The Dolores School Board and its constituents discussed the 2018-2019 school calendar at the district board meeting Thursday night.
The issue of the calendar was tabled at January’s meeting. According to Superintendent Scott Cooper, during that time two of the plausible calendars were fine-tuned.
“The 150-day calendar got 58 percent of the vote, and the calendar that looks a lot like what we are doing now got 42 percent of the vote from certified teachers,” Cooper said.
He also pointed out that certified teacher surveys showed younger teachers who are trying to start families were in favor of a four-day school week.
Cooper also said that this was a strategy of the district to attract and retain teachers. “This 150-day calendar will attract and retain more teachers,” he said.
In addition, 100 out of 178 districts in Colorado have moved to a four-day school week, according to Cooper.
However, community members and staff who attended the meeting voiced concerns for students who depend on school for food and young children fighting fatigue during a longer day.
Board treasurer Casey McClellan voiced concern that the board’s function is to represent the community, and he felt a vote on the calendar on Thursday night would not reflective that mission.
Multiple surveys, with different calendar options, have been made available to Dolores residents, teachers, students and staff.
“The first round of surveys were for everybody to participate, and when it gets down to a tough decision, I have to lean on my professionals in this business to do what is best for the kids.” said Cooper.
The board voted unanimously to table the calendar until its next meeting, citing community input.
“I do feel like the community weighed in initially, but they do not feel like they have had any opportunity to weigh into this. I do not see a negative side to having community and other staff weigh in,” board president Dee Prock said. “A decision needs to be made.
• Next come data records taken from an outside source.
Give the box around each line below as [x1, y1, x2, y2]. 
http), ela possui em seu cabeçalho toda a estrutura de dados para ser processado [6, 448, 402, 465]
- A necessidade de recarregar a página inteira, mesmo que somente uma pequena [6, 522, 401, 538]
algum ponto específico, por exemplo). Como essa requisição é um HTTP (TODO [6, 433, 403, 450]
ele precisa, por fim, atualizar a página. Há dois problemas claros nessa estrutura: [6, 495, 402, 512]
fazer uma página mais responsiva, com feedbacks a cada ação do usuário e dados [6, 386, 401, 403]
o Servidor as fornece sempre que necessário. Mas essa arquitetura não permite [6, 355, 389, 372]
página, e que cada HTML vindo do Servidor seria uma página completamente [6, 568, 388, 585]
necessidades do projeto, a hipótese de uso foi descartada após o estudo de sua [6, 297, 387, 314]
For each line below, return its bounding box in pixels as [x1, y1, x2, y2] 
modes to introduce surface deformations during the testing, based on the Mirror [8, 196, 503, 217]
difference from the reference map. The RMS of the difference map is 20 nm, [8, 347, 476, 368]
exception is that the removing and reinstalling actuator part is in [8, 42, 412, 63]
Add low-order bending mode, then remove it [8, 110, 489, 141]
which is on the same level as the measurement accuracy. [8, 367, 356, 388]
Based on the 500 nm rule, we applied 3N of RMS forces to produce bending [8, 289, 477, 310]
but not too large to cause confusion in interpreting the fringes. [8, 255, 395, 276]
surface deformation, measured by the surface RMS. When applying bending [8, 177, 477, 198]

It is a difficult decision with a lot of parameters.”
According to Prock, the new survey will be available sometime in mid-February.
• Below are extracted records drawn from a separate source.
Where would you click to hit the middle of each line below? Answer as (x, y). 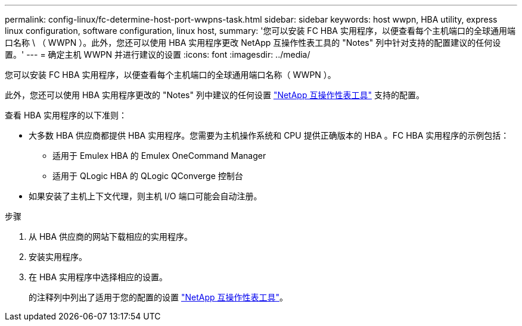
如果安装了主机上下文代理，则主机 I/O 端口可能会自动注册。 (145, 196)
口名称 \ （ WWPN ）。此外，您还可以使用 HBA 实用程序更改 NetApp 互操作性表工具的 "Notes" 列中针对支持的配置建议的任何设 (253, 43)
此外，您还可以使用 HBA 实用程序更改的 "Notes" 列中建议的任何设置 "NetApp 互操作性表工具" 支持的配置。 (215, 95)
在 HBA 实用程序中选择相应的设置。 (98, 277)
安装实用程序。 (58, 257)
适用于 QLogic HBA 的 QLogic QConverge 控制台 (148, 176)
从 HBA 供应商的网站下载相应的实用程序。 (111, 236)
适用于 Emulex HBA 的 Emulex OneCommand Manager (159, 156)
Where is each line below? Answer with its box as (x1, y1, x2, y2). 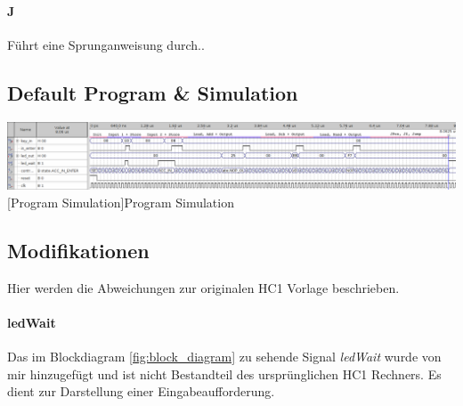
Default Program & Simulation (7, 78, 298, 106)
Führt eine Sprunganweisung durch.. (7, 35, 205, 53)
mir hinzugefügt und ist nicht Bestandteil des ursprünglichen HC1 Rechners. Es (7, 364, 442, 383)
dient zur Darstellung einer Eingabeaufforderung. (7, 382, 275, 401)
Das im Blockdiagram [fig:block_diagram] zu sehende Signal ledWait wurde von (7, 347, 442, 366)
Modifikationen (7, 236, 150, 264)
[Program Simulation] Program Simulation (7, 192, 234, 211)
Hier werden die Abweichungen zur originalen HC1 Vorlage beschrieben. (7, 278, 400, 296)
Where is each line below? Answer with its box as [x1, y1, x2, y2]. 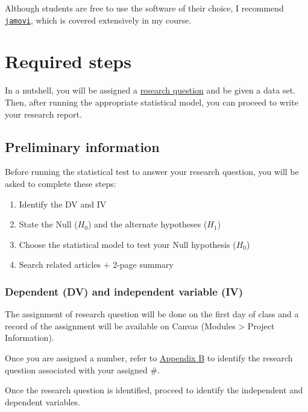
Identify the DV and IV [19, 197, 107, 210]
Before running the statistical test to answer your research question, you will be [5, 165, 299, 178]
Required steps [5, 49, 131, 74]
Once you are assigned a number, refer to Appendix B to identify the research [5, 351, 293, 364]
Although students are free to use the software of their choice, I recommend [5, 2, 284, 14]
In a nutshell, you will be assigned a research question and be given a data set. [5, 84, 295, 97]
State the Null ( [19, 218, 78, 230]
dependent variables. [5, 395, 80, 408]
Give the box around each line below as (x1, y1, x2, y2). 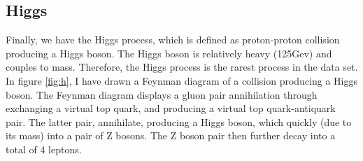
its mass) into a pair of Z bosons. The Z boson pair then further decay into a (6, 128, 336, 143)
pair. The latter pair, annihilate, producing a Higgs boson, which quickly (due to (6, 114, 352, 129)
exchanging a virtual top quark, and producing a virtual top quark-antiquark (6, 101, 336, 115)
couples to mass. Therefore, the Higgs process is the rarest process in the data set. (6, 59, 358, 74)
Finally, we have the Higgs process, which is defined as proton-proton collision (6, 32, 340, 47)
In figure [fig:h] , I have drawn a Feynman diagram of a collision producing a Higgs (6, 73, 357, 87)
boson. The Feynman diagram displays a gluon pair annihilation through (6, 87, 318, 101)
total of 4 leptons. (6, 141, 82, 156)
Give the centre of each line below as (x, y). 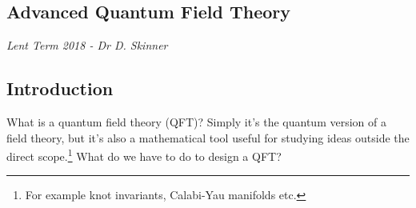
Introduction (60, 88)
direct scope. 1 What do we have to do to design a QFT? (144, 155)
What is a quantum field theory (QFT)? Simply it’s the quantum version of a (196, 122)
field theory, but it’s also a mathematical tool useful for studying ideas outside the (208, 137)
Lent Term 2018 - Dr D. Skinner (87, 45)
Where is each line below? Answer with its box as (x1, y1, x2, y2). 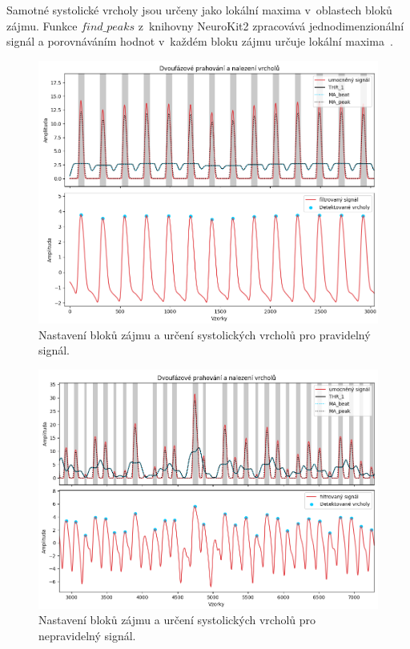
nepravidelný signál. (38, 627, 136, 644)
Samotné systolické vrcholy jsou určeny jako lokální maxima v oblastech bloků (6, 2, 392, 18)
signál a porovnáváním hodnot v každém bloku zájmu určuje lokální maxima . (6, 33, 393, 50)
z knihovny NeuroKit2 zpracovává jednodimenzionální (138, 17, 404, 34)
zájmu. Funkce (6, 17, 78, 34)
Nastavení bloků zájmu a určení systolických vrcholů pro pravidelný (38, 326, 371, 343)
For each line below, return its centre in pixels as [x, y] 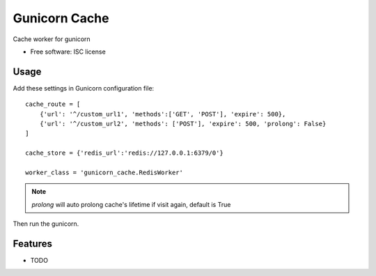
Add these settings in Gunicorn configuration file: [84, 88]
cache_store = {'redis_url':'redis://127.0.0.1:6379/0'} [125, 153]
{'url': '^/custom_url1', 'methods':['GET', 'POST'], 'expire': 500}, [163, 114]
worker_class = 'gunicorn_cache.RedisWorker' [104, 172]
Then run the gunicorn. [46, 224]
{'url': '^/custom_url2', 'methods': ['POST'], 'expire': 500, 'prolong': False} [183, 124]
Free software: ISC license [68, 52]
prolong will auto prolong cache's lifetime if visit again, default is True [131, 204]
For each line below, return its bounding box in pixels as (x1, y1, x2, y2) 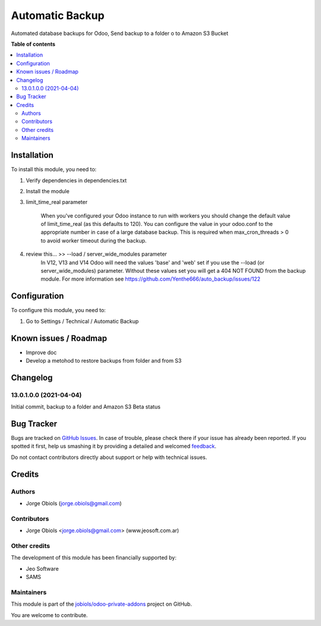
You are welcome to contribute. (11, 611, 88, 618)
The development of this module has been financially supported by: (11, 554, 177, 561)
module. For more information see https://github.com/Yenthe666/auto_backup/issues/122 (40, 275, 261, 282)
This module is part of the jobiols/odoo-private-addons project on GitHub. (11, 600, 193, 608)
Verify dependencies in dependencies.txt (26, 177, 127, 184)
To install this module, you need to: (11, 166, 97, 173)
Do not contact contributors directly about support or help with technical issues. (11, 454, 207, 461)
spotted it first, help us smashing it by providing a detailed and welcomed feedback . (11, 443, 217, 450)

“As far as my understanding, we are planning to give a summary of the pointed-out pros and cons to the four-day week calendar and offer some education about the rationale behind it and put it out to the community,” Prock said in a phone interview with The Journal.
The board will reconvene on the issue at its March 8 meeting.
The board also continued discussions on whether to remodel the bus garage or build a new facility.
The current facility, located just west of Dolores, is outdated and does not meet state standards for conducting bus inspections, Cooper said at December’s board meeting.
After discussion about need versus want and whether or not the building should be built to tailor to short-term versus long-term needs, the board passed a motion to “request bids from an architect with the criteria stated, either stand-alone, or add-on with a $300,000, with three bays, 60 by 60.”
The board also discussed the school-based health clinic. According to Cooper, the architects are almost finished, and the district hopes to break ground by spring break.
In other action, the board unanimously approved the hiring of fifth-grade teacher Kevin Vaughn and the resignation of Middle School volleyball coach Dave Hopcia.
Board members also approved a weeklong trip to California for six eighth-grade science students, beginning March 23.
“I set it up with World Strides Organization to take a science-based trip to California where we will see Yosemite, the Redwood Forest, Monterey Bay,,” eighth-grade science teacher John McHenry told the board.
The board also unanimously moved to table an executive session for superintendent evaluations until a 5 p.m. session on Feb. 22.